PROBLEM TO SOLVE |
An acceptable response holds only the line containing "in street. .." and every line after it to the end of the records, each reproduced exactly.

RECORDS TO USE |
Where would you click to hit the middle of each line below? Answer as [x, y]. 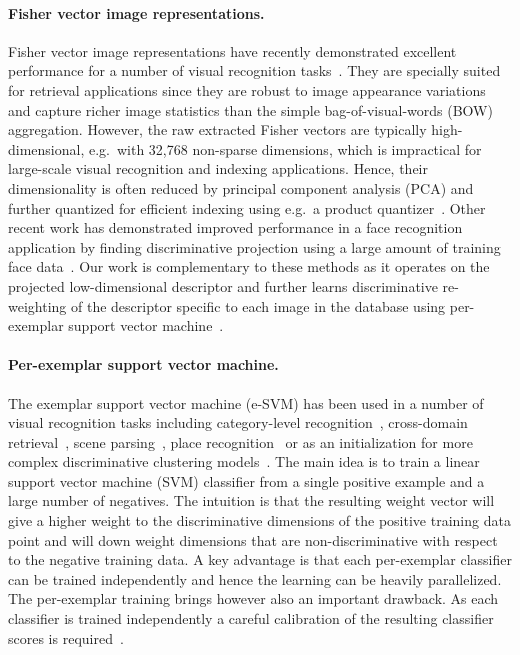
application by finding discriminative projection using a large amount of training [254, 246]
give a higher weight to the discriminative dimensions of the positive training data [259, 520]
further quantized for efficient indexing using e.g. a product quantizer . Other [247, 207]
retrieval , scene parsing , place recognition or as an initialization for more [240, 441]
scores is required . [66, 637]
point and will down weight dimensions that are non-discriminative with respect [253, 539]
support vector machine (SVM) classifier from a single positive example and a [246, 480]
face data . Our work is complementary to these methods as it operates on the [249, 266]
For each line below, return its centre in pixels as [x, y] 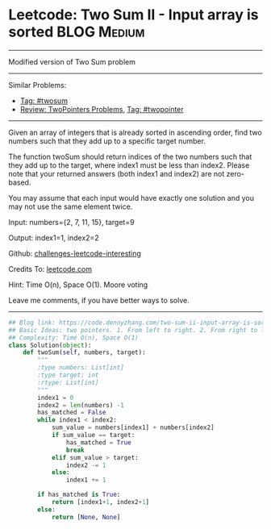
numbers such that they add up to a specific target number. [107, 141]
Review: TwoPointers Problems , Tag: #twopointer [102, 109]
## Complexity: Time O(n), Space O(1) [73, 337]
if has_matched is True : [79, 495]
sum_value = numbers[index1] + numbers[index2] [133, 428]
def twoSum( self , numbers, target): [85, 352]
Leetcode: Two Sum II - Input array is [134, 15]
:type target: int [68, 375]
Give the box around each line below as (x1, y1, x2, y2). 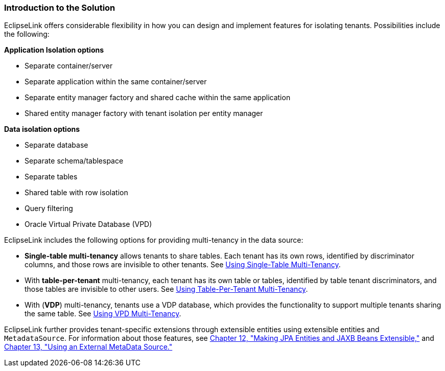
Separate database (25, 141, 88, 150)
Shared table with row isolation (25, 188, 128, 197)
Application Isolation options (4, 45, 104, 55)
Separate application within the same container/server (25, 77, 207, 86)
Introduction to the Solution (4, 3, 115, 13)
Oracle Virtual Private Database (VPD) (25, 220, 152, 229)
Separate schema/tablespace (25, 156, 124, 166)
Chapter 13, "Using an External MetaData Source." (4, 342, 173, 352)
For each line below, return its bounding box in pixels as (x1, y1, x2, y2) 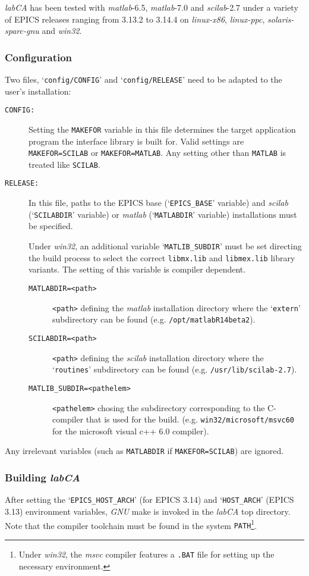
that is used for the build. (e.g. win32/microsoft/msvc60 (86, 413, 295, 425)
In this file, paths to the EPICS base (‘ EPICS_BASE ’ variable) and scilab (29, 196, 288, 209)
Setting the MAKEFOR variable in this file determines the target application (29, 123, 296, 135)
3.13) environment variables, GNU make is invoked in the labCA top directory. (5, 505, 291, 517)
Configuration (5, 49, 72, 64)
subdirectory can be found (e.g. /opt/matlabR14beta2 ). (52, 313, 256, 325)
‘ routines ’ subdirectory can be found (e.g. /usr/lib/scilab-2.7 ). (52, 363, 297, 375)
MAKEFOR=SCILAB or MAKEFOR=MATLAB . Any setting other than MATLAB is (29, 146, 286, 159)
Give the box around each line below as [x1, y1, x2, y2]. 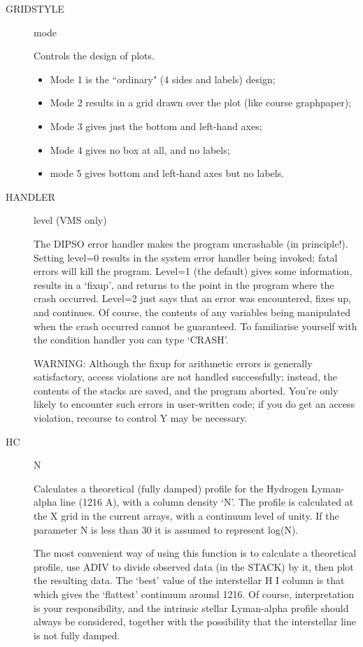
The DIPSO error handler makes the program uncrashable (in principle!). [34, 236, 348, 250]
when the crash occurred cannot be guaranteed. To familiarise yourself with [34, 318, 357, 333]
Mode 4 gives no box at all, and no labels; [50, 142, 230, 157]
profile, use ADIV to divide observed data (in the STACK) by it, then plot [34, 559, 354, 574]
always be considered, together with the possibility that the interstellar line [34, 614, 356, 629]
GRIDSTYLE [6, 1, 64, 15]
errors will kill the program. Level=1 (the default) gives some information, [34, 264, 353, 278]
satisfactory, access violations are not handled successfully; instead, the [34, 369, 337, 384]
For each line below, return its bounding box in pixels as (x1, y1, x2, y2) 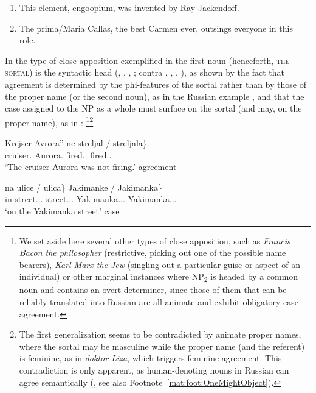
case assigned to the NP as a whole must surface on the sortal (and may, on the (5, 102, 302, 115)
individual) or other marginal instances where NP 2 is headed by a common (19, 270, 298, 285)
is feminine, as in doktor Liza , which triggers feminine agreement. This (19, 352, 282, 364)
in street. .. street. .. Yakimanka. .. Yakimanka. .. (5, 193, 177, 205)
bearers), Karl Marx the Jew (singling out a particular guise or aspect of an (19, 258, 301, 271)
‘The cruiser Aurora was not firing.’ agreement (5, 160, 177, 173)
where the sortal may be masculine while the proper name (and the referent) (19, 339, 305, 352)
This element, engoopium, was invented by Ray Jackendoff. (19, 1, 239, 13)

RESPONSE AREA |
in street. .. street. .. Yakimanka. .. Yakimanka. .. (5, 193, 177, 205)
bearers), Karl Marx the Jew (singling out a particular guise or aspect of an (19, 258, 301, 271)
‘The cruiser Aurora was not firing.’ agreement (5, 160, 177, 173)
where the sortal may be masculine while the proper name (and the referent) (19, 339, 305, 352)
This element, engoopium, was invented by Ray Jackendoff. (19, 1, 239, 13)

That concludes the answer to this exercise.